====================
Running the Pipeline
====================

.. _activate:

Activating the Pipeline
=======================

You must always ensure that the virtualenv that you installed into during the
:doc:`installation` is activated prior to running any portion of the pipeline.

You only have to do this if you have closed your terminal since the last time your
activated.

You need to specify the full path to the activate script such as

.. code-block:: bash

    $> . /path/to/puticr/puticr/bin/activate


You can read more about what virtualenv is `here <https://virtualenv.pypa.io/en/latest/>`_

To get help
===========

.. code-block:: bash

    puticr_cli -h 

If your fastq file has a `.fq.gz` extension, make sure to rename to `tissueName.*.fastq.gz` extension and it should be gzipped. 
The name of the fastq file does matter.

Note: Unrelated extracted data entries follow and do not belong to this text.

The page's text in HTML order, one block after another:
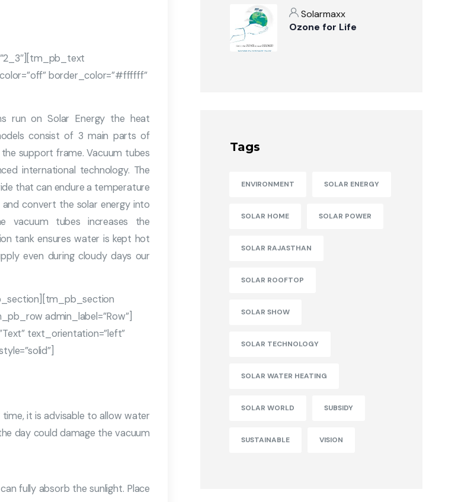
border_color=”#ffffff”
run on Solar Energy the heat
consist of 3 main parts of
support frame. Vacuum tubes
international technology. The
that can endure a temperature
convert the solar energy into
vacuum tubes increases the
tank ensures water is kept hot
even during cloudy days our
admin_label=”Row”]
text_orientation=”left”
it is advisable to allow water
day could damage the vacuum
fully absorb the sunlight. Place
Solarmaxx
Ozone for Life
Tags
ENVIRONMENT SOLAR ENERGY
SOLAR HOME SOLAR POWER
SOLAR RAJASTHAN
SOLAR ROOFTOP
SOLAR SHOW
SOLAR TECHNOLOGY
SOLAR WATER HEATING
SOLAR WORLD SUBSIDY
SUSTAINABLE VISION
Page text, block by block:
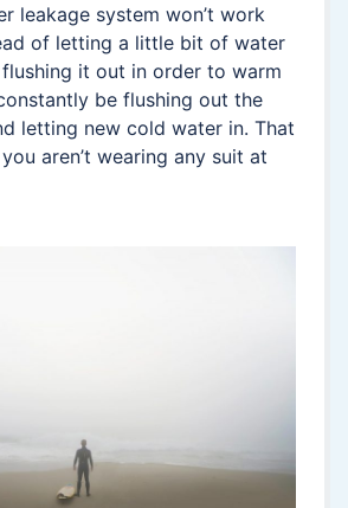
leakage system won’t work
of letting a little bit of water
it out in order to warm
be flushing out the
letting new cold water in. That
aren’t wearing any suit at
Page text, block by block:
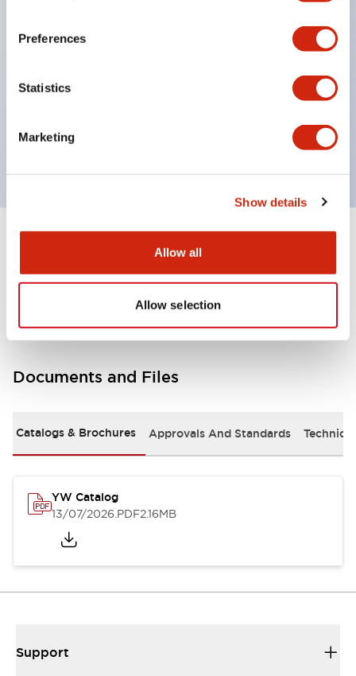
Preferences
Statistics
Marketing
Show details
Allow all
Allow selection
Buttons, lampshades, and guards all have a non-
glossy matte finish to reduce glare caused by
Certified by UL, c-UL, CCC, and compliant with EN
standards.
Other Specifications
Documents and Files
Catalogs & Brochures Approvals And Standards
YW Catalog
13/07/2026.PDF2.16MB
Support
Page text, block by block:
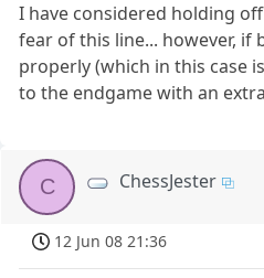
I have considered holding
fear of this line... however, if
properly (which in this case
to the endgame with an
C ChessJester
12 Jun 08 21:36
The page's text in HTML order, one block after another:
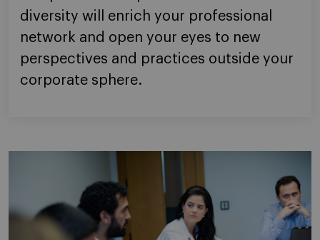
diversity will enrich your professional
network and open your eyes to new
perspectives and practices outside your
corporate sphere.
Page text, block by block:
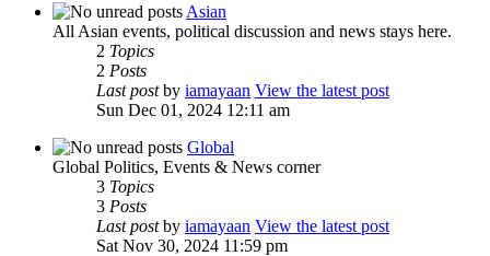
Asian
All Asian events, political discussion and news stays here.
2 Topics
2 Posts
Last postby iamayaan View the latest post
Sun Dec 01, 2024 12:11 am
Global
Global Politics, Events & News corner
3 Topics
3 Posts
Last postby iamayaan View the latest post
Sat Nov 30, 2024 11:59 pm
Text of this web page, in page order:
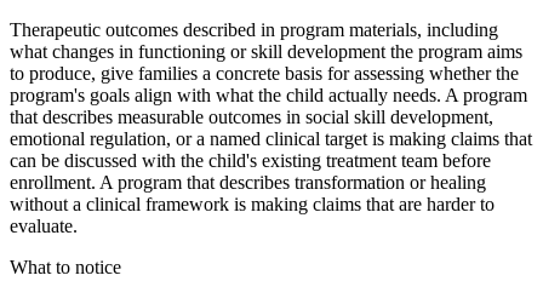
Therapeutic outcomes described in program materials, including
what changes in functioning or skill development the program aims
to produce, give families a concrete basis for assessing whether the
program's goals align with what the child actually needs. A program
that describes measurable outcomes in social skill development,
emotional regulation, or a named clinical target is making claims that
can be discussed with the child's existing treatment team before
enrollment. A program that describes transformation or healing
without a clinical framework is making claims that are harder to
evaluate.
What to notice
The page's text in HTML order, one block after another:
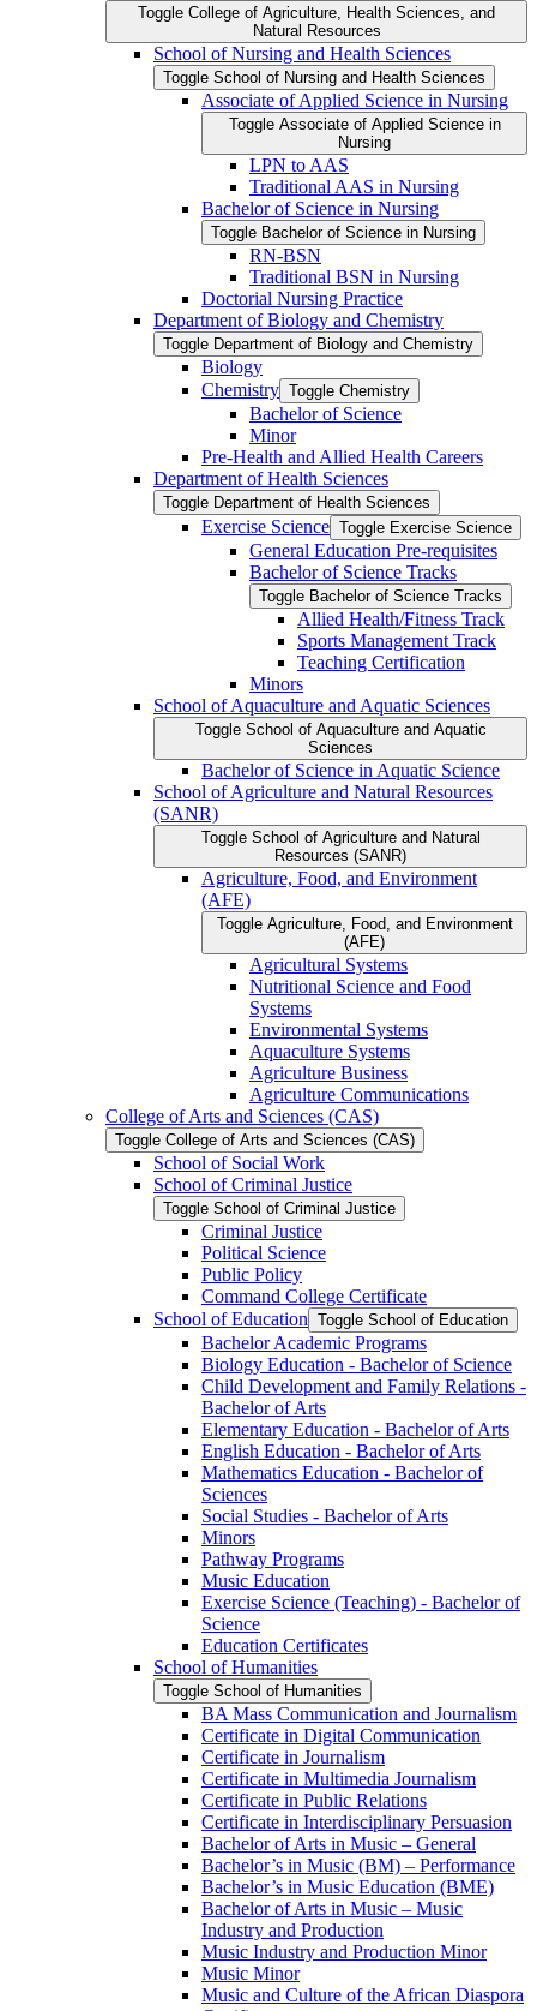
Toggle College of Agriculture, Health Sciences, and
Natural Resources
School of Nursing and Health Sciences
Toggle School of Nursing and Health Sciences
Associate of Applied Science in Nursing
Toggle Associate of Applied Science in
Nursing
LPN to AAS
Traditional AAS in Nursing
Bachelor of Science in Nursing
Toggle Bachelor of Science in Nursing
RN-​BSN
Traditional BSN in Nursing
Doctorial Nursing Practice
Department of Biology and Chemistry
Toggle Department of Biology and Chemistry
Biology
Chemistry Toggle Chemistry
Bachelor of Science
Minor
Pre-​Health and Allied Health Careers
Department of Health Sciences
Toggle Department of Health Sciences
Exercise Science Toggle Exercise Science
General Education Pre-​requisites
Bachelor of Science Tracks
Toggle Bachelor of Science Tracks
Allied Health/​Fitness Track
Sports Management Track
Teaching Certification
Minors
School of Aquaculture and Aquatic Sciences
Toggle School of Aquaculture and Aquatic
Sciences
Bachelor of Science in Aquatic Science
School of Agriculture and Natural Resources
(SANR)
Toggle School of Agriculture and Natural
Resources (SANR)
Agriculture, Food, and Environment
(AFE)
Toggle Agriculture, Food, and Environment
(AFE)
Agricultural Systems
Nutritional Science and Food
Systems
Environmental Systems
Aquaculture Systems
Agriculture Business
Agriculture Communications
College of Arts and Sciences (CAS)
Toggle College of Arts and Sciences (CAS)
School of Social Work
School of Criminal Justice
Toggle School of Criminal Justice
Criminal Justice
Political Science
Public Policy
Command College Certificate
School of Education Toggle School of Education
Bachelor Academic Programs
Biology Education -​ Bachelor of Science
Child Development and Family Relations -​
Bachelor of Arts
Elementary Education -​ Bachelor of Arts
English Education -​ Bachelor of Arts
Mathematics Education -​ Bachelor of
Sciences
Social Studies -​ Bachelor of Arts
Minors
Pathway Programs
Music Education
Exercise Science (Teaching) -​ Bachelor of
Science
Education Certificates
School of Humanities
Toggle School of Humanities
BA Mass Communication and Journalism
Certificate in Digital Communication
Certificate in Journalism
Certificate in Multimedia Journalism
Certificate in Public Relations
Certificate in Interdisciplinary Persuasion
Bachelor of Arts in Music – General
Bachelor’s in Music (BM) – Performance
Bachelor’s in Music Education (BME)
Bachelor of Arts in Music – Music
Industry and Production
Music Industry and Production Minor
Music Minor
Music and Culture of the African Diaspora
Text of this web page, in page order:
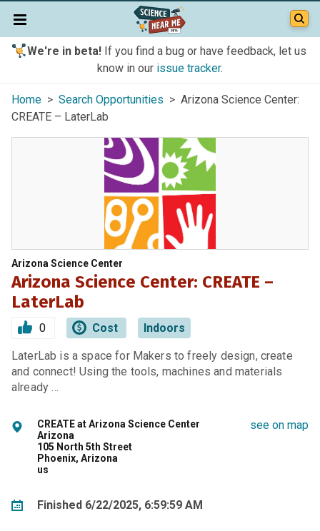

For example, Brain.21423B_S1_R1_001.fastq.gz, Liver.21423L_S3_R1_001.fastq.gz, oocyte.5423B_S1_R1_001.fastq.gz, 
Brain.21424B_S5_R1_001.fastq.gz

General pipeline flowchart
==========================

.. image:: _static/images/flowchart.png

Usage Examples
==============

You must use  `TissueName`.*.fastq.gz``

Typical Usage with germ cell tissues such as kidney, liver, brain ...
---------------------------------------------------------------------

In this case, the goal is to find a region where the genome is methylated 50%. We will use the lower methylation cutoff of 0.3 and the upper cutoff 0.7.
Don't forget to store the `tissueName.*.fastq.gz` file under any directory name and pass to -f option. I suggest to store the raw data into separate folders.
One for somatic tissue fastq.gz  files and the other for gamet cells (oocyte and sperm). The pipleline only  support single end reads. 

.. code-block:: bash

    puticr_cli  -o outputDir1 -f testData/raw  -l 6 -c 12  -L 0.3 -U 0.7  --indexed=no --refGenome=hs_chr6.fa --refGenomeDir=testData/genome2/

Gamet cells (oocyte and sperm)
------------------------------

The goal is to find a region where the genome is methylated 100%

   .. code-block:: bash
           
       puticr_cli  -o outputDir2 -f testData/raw  -l 6 -c 12  -L 0.8 -U 1.0 --indexed=no --refGenome=hs_chr6.fa --refGenomeDir=testData/genome2/


To index your own genome and run the pipeline 
---------------------------------------------

Assuming you downlaoded and saved `hs38.fa` under `mygenome/genome3/`, you will turn on `indexed=yes`. Indexing a genome is a slower process, be petient. 

.. code-block:: bash

       puticr_cli  -o outputDir1 -f testData/raw  -l 6 -c 12  -L 0.3 -U 0.7  --indexed=yes --refGenome=hs38.fa --refGenomeDir=mygenome/genome3/


Then, the next time you run a different data or the same data. You don't need to re-index. This is a one time process unless you used different version of the genome.

Don't forget to change `--indexed=no`.

.. code-block:: bash
       
    puticr_cli  -o outputDir2 -f testData/raw  -l 6 -c 12  -L 0.8 -U 1.0 --indexed=no --refGenome=hs38.fa --refGenomeDir=mygenome/genome3/


Checking error logs
===================

If it fails then an error is reported that generally suggest where it failed by
checking the key files created at each stage. Most likely, the error occurs on the 
suggested stage or the stage before it. You will likely have to check the log files
to get an idea what went wrong and go from there.